第1部分,get.h以上,是我原来的解决方案,但广义与无符号整数类型的任意STL容器的工作。因此,你可以使用和测试它的32位整数或128位的整数为好。我仍然使用无符号数非常小的数字,但你可以通过为size_t以及更换。该算法是几乎没有变化,用小的校正 - 如果LO是位在容器中的总数量,我的previous的get()将访问正上方的容器的大小的项。现在,这是固定的。

The 1st part, get.h above, is my original solution, but generalized to work with any STL containers of unsigned integer types. Thus you can use and test it for 32-bit integers or 128-bit integers as well. I still use unsigned for very small numbers, but you may as well replace them by size_t. The algorithm is nearly unchanged, with a small correction - if lo was the total number of bits in the container, my previous get() would access an item just above the container size.
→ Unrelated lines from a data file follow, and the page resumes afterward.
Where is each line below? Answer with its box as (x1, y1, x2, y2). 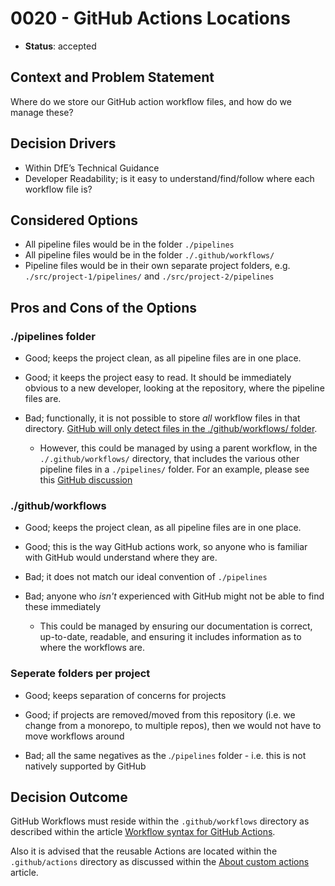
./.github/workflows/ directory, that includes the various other (39, 453, 300, 465)
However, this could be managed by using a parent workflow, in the (39, 442, 318, 454)
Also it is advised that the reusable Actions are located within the (10, 845, 278, 857)
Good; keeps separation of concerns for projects (24, 689, 227, 701)
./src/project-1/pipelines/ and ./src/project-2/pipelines (24, 270, 275, 282)
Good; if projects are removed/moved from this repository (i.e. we (24, 708, 296, 721)
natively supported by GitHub (24, 760, 147, 772)
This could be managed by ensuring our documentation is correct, (39, 620, 313, 632)
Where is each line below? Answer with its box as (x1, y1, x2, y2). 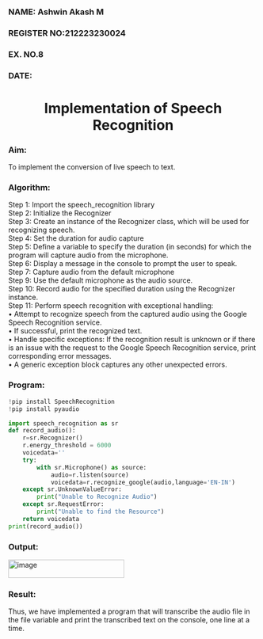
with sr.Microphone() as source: (36, 463, 147, 471)
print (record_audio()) (8, 522, 83, 531)
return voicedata (22, 515, 80, 523)
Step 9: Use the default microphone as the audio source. (8, 276, 193, 285)
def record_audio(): (8, 427, 77, 435)
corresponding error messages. (8, 352, 112, 361)
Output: (8, 541, 39, 552)
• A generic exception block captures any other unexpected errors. (8, 359, 227, 370)
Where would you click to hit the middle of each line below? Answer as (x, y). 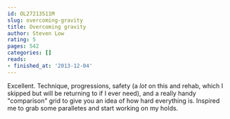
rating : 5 (22, 40)
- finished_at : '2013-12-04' (50, 66)
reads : (17, 59)
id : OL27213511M (31, 14)
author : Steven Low (36, 33)
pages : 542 (23, 46)
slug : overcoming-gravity (45, 20)
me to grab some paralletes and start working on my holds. (93, 108)
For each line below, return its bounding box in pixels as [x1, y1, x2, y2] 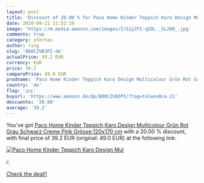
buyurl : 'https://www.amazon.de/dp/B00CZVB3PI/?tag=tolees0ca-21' [6, 93, 178, 99]
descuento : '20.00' [6, 99, 56, 105]
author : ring [6, 43, 39, 49]
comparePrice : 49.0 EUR [6, 71, 67, 77]
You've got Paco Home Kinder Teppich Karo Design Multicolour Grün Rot [6, 121, 189, 128]
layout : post [6, 8, 39, 15]
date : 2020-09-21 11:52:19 [6, 20, 75, 26]
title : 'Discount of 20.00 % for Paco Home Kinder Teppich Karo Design [6, 15, 191, 21]
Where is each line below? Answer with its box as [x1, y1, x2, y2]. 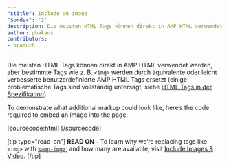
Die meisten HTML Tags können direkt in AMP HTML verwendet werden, [7, 61, 213, 69]
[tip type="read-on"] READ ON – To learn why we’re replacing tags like [7, 137, 208, 145]
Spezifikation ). [7, 90, 48, 98]
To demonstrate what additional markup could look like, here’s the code [7, 104, 210, 111]
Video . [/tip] [7, 152, 41, 160]
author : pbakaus [7, 29, 54, 36]
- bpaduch [7, 42, 36, 49]
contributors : [7, 36, 48, 43]
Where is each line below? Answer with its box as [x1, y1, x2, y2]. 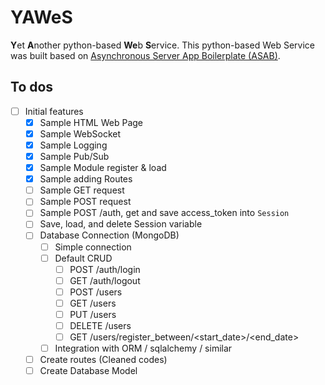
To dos [10, 79, 54, 96]
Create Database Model [39, 365, 138, 377]
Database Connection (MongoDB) [39, 229, 180, 241]
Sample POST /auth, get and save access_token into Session [39, 207, 290, 219]
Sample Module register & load [39, 162, 167, 174]
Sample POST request [39, 196, 132, 208]
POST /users [69, 286, 123, 298]
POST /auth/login [69, 263, 141, 275]
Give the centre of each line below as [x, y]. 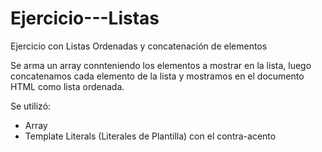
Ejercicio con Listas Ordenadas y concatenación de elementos [139, 46]
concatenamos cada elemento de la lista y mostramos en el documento [157, 76]
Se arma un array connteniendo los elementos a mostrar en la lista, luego [161, 65]
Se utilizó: [31, 106]
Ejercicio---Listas [85, 18]
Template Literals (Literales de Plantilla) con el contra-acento [150, 136]
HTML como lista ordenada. [67, 86]
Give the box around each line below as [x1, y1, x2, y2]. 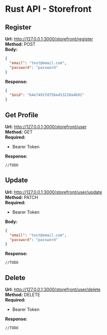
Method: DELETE [5, 292, 40, 298]
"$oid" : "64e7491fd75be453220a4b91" [9, 92, 84, 98]
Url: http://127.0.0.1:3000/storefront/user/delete [5, 286, 101, 293]
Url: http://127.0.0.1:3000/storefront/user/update [5, 189, 102, 195]
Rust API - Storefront [5, 3, 92, 15]
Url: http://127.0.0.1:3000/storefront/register [5, 36, 93, 42]
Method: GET [5, 129, 33, 135]
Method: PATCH [5, 194, 38, 200]
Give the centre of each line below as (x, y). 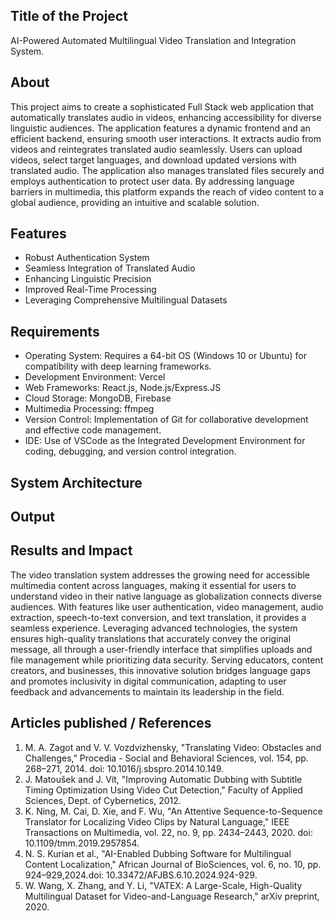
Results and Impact (71, 550)
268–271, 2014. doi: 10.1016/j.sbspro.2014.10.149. (124, 768)
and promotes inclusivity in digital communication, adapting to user (148, 681)
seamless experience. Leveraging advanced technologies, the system (154, 628)
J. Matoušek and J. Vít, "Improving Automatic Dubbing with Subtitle (163, 779)
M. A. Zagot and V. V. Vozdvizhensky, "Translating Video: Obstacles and (173, 747)
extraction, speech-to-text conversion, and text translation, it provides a (158, 617)
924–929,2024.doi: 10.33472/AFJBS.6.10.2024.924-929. (141, 875)
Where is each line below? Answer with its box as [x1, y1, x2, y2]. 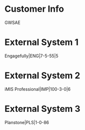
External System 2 [4, 70, 81, 81]
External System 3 [4, 104, 81, 114]
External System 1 [4, 37, 79, 48]
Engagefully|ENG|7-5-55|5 [4, 53, 59, 59]
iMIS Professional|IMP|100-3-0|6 [4, 86, 71, 92]
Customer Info [4, 3, 64, 15]
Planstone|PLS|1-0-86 [4, 119, 49, 125]
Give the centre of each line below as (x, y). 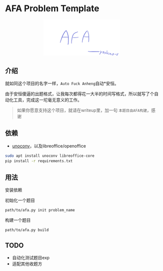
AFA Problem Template (52, 9)
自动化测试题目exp (31, 258)
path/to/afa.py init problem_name (40, 210)
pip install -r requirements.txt (39, 161)
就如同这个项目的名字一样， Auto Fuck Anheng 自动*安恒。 (62, 83)
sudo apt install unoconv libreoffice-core (50, 156)
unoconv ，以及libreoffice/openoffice (49, 146)
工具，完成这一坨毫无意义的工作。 (47, 100)
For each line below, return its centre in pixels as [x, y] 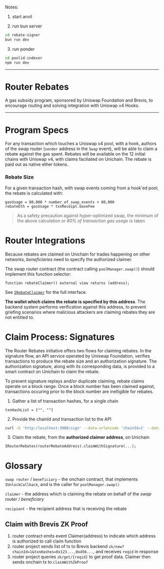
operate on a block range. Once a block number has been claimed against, [80, 386]
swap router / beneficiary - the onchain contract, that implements [72, 479]
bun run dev [17, 39]
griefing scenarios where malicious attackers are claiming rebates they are [80, 312]
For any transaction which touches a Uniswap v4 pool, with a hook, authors [81, 144]
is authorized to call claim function [47, 541]
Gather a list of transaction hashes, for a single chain [65, 401]
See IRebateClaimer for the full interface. [46, 292]
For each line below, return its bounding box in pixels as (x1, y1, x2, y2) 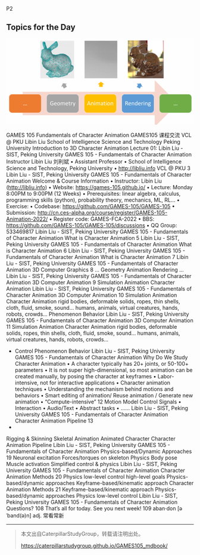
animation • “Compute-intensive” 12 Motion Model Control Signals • (14, 398, 182, 405)
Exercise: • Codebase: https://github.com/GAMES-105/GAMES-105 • (6, 202, 176, 209)
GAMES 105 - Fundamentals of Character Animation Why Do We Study (14, 353, 188, 360)
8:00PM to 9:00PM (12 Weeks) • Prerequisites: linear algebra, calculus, (6, 190, 181, 197)
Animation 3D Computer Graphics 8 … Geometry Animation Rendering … (6, 266, 185, 273)
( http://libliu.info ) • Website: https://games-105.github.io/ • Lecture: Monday (6, 183, 193, 190)
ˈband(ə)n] (6, 511, 32, 519)
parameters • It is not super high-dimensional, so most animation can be (14, 366, 193, 374)
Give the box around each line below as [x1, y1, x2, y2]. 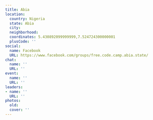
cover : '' [9, 107, 30, 113]
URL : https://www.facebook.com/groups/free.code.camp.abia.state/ [9, 52, 149, 58]
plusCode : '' [9, 39, 36, 44]
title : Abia [5, 7, 30, 12]
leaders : [5, 84, 23, 90]
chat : [5, 57, 16, 62]
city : [9, 25, 21, 30]
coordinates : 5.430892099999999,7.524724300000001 [9, 35, 116, 40]
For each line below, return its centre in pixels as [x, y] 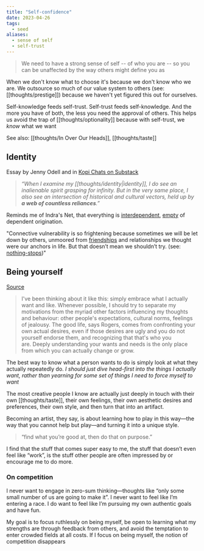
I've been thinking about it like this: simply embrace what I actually [104, 298]
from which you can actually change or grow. [78, 350]
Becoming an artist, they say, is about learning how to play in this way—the [100, 418]
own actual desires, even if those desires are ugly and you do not [103, 331]
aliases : [17, 35]
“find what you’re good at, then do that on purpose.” [86, 437]
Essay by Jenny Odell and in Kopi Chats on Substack [72, 172]
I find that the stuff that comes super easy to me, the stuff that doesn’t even [101, 448]
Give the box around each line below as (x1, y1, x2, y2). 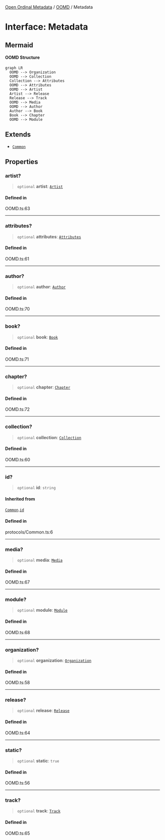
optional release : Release (17, 707, 70, 714)
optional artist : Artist (17, 184, 63, 190)
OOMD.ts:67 (5, 579, 30, 585)
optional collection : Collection (17, 434, 82, 440)
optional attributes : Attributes (17, 233, 82, 240)
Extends (5, 130, 31, 139)
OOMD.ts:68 (5, 629, 30, 635)
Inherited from (5, 496, 35, 502)
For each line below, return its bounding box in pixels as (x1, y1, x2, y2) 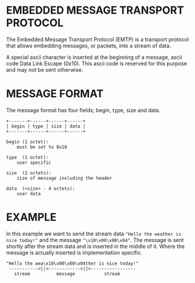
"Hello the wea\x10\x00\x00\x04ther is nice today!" (6, 260, 139, 266)
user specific (17, 160, 51, 166)
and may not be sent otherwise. (6, 66, 83, 73)
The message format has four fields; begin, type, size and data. (6, 106, 161, 113)
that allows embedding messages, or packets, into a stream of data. (6, 42, 171, 49)
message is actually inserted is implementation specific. (6, 249, 142, 256)
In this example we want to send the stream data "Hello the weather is (6, 230, 181, 237)
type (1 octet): (6, 154, 49, 160)
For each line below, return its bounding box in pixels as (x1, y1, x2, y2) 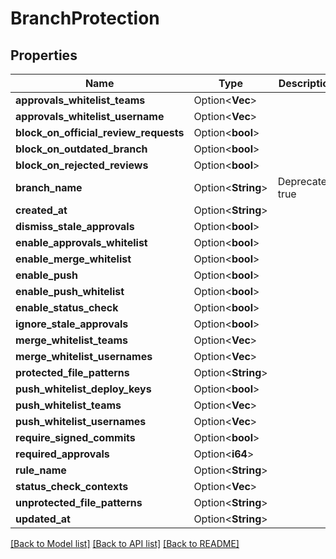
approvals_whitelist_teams (15, 93, 146, 107)
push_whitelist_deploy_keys (15, 382, 152, 396)
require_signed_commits (15, 431, 136, 444)
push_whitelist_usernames (15, 415, 147, 428)
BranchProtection (10, 7, 160, 30)
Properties (10, 47, 78, 64)
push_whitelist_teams (15, 398, 122, 412)
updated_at (15, 512, 71, 526)
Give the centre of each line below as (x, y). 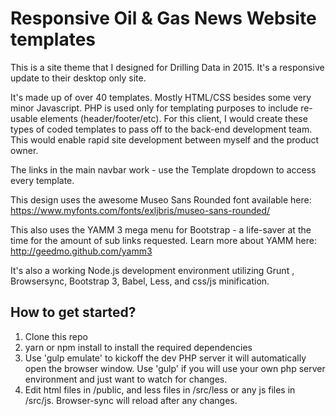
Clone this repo (56, 336)
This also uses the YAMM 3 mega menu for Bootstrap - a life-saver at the (161, 229)
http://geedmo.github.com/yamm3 (81, 251)
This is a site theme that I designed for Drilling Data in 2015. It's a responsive (167, 67)
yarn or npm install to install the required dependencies (138, 347)
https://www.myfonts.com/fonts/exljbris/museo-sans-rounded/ (140, 210)
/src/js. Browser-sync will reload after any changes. (131, 400)
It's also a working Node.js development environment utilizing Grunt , (152, 270)
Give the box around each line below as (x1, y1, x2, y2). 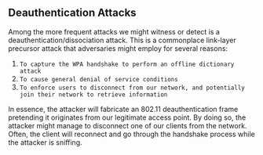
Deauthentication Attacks (8, 6, 137, 20)
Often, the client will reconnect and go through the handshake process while (8, 129, 255, 139)
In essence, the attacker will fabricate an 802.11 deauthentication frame (8, 104, 239, 114)
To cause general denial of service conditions (19, 75, 178, 83)
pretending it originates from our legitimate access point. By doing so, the (8, 113, 247, 122)
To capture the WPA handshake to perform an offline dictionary (19, 60, 235, 68)
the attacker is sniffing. (8, 137, 82, 147)
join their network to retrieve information (19, 90, 168, 99)
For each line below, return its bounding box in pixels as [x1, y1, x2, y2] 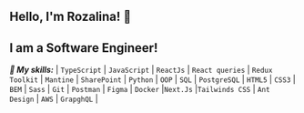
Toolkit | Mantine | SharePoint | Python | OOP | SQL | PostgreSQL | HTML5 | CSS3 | [9, 74, 296, 85]
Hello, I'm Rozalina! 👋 [9, 9, 132, 25]
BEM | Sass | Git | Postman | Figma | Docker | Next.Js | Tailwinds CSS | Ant [9, 84, 270, 95]
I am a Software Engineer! [9, 40, 158, 56]
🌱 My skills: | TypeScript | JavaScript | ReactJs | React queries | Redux [9, 65, 273, 76]
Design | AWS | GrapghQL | [9, 93, 98, 105]
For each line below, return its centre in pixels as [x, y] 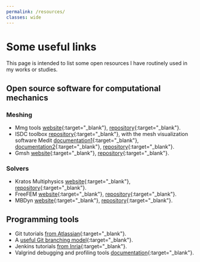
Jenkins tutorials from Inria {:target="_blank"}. [71, 246]
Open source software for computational [84, 88]
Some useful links [51, 47]
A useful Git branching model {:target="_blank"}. [74, 240]
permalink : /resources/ [36, 12]
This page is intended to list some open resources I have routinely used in [97, 63]
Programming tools [43, 219]
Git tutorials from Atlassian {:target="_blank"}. [70, 234]
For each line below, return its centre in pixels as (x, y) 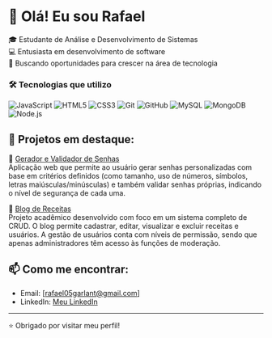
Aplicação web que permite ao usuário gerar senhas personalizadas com (130, 167)
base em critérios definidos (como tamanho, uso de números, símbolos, (128, 176)
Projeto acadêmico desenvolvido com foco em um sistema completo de (128, 218)
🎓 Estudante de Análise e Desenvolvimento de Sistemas (103, 39)
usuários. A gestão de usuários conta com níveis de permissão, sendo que (133, 234)
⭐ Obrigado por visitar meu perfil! (64, 325)
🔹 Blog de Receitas (40, 209)
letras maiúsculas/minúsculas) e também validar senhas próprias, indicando (135, 184)
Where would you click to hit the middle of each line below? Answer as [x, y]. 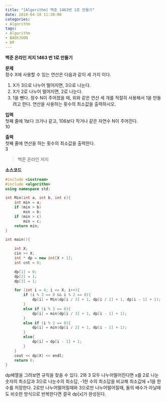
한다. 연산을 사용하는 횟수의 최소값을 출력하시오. [69, 104]
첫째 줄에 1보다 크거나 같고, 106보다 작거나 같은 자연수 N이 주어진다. [72, 121]
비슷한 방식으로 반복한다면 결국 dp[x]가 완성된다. [58, 394]
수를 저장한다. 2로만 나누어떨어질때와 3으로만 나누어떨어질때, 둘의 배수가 [76, 388]
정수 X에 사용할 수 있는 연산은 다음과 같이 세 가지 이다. [58, 74]
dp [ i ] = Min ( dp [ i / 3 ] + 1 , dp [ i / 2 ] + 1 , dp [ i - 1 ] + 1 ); [96, 299]
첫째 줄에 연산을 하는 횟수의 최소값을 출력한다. [50, 143]
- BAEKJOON [17, 38]
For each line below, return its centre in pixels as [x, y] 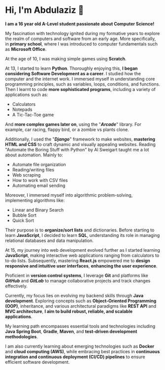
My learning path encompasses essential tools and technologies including [80, 326]
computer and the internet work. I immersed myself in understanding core [80, 79]
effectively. [16, 286]
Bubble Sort [24, 215]
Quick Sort [23, 220]
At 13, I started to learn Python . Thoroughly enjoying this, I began [71, 68]
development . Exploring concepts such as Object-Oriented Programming [81, 301]
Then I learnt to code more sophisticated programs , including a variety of [81, 89]
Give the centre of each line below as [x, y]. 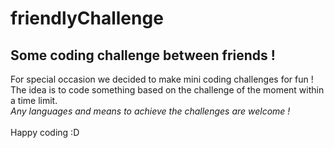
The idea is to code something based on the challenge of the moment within [167, 90]
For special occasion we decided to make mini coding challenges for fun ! [162, 79]
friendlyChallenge [87, 18]
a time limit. [34, 100]
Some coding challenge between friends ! [143, 55]
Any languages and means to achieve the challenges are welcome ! [150, 111]
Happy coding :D [45, 132]

This is fixed now.

#include <cstddef>

using std::size_t;

// Shift right, but without being undefined behaviour if n >= 64
template < typename val_type >
val_type shiftr(val_type val, size_t n)
{
   val_type good = n < sizeof(val_type)*8;
   return good * (val >> (n * good));
}

// Shift left, but without being undefined behaviour if n >= 64
template < typename val_type >
val_type shiftl(val_type val, size_t n)
{
   val_type good = n < sizeof(val_type)*8;
   return good * (val << (n * good));
}

// Mask the word preserving only the lower n bits.
template < typename val_type >
val_type lowbits(val_type val, size_t n)
{
    val_type mask = shiftr<val_type>((val_type)(-1), sizeof(val_type)*8 - n);
    return val & mask;
}

// Struct for return values of locate()
struct range_location_t {
   size_t lindex; // The word where is located the 'begin' position
   size_t hindex; // The word where is located the 'end' position
   size_t lbegin; // The position of 'begin' into its word
   size_t llen;   // The length of the lower part of the word
   size_t hlen;   // The length of the higher part of the word
};

// Locate the one or two words that will make up the result
template < typename val_type >
range_location_t locate(size_t begin, size_t end)
{
   size_t lindex = begin / (sizeof(val_type)*8);
   size_t hindex = end / (sizeof(val_type)*8);
   size_t lbegin = begin % (sizeof(val_type)*8);
   size_t hend   = end % (sizeof(val_type)*8);

   size_t len = (end - begin) * size_t(begin <= end);
   size_t hlen = hend * (hindex > lindex);
   size_t llen = len - hlen;

   range_location_t l = { lindex, hindex, lbegin, llen, hlen };
   return l;
}

// Main function.
template < typename C >
typename C::value_type got ( C const&container, size_t begin, size_t end )
{
   typedef typename C::value_type val_type;
   range_location_t loc = locate<val_type>(begin, end);
   val_type low = lowbits<val_type>(container[loc.lindex] >> loc.lbegin, loc.llen);
   val_type high = shiftl<val_type>(lowbits<val_type>(container[loc.hindex], loc.hlen), loc.llen);
   return high | low;
}

这第二部分,got.h以上,是原来的算法问题,推广以及接受任何无符号整型任何STL容器。像get.h,这个版本没有使用,只是定义了容器类型单一的模板参数的任何定义,因此,它可以很容易地用于其他项目的大小或容器类型的测试。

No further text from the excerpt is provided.